I am inviting you to participate in an evidence-based educational program that will address the
recommended metabolic monitoring for children who are prescribed second-generation
antipsychotics and determine if education can improve adherence to metabolic monitoring
guidelines. This will involve participating in an educational class and completing pre- and posteducation questionnaires. The pre-education questionnaire will be administered prior to the
educational program and will take approximately 10 minutes to complete. The total time required
to complete the educational program will be approximately 15 minutes.

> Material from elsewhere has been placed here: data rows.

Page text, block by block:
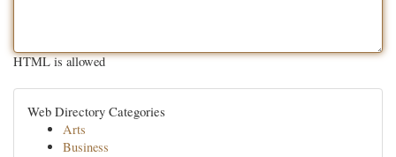
HTML is allowed
Web Directory Categories
Arts
Business
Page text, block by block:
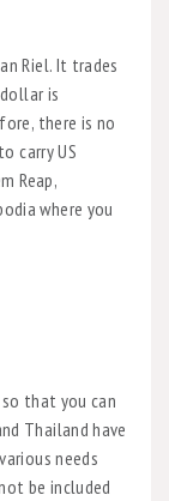
Riel. It trades
is
there is no
carry US
Reap,
where you
that you can
Thailand have
needs
be included
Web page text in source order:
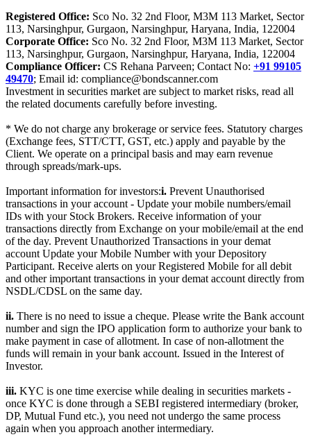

There will be additional
time allowed after the educational program to answer any questions you may have. The posteducation questionnaire will be administered three months after the educational program and
takes approximately 10 minutes to complete.

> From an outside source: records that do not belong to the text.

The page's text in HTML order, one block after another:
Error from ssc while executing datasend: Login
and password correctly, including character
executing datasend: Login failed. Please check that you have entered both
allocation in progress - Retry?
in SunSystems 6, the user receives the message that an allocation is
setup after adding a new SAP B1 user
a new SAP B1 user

Your participation in the evidence-based educational program and completion of the
questionnaires is voluntary. You must be 18 years of age or older to participate in this program.
Responses to the questionnaires will be used to evaluate the effectiveness of the educational
program. You can skip questions in the questionnaires if you wish. If you choose not to
participate or to withdraw from the program at any time, there will be no penalty. There is no
known risk greater than those associated with everyday types of activity associated with
participation in this evidence-based educational program.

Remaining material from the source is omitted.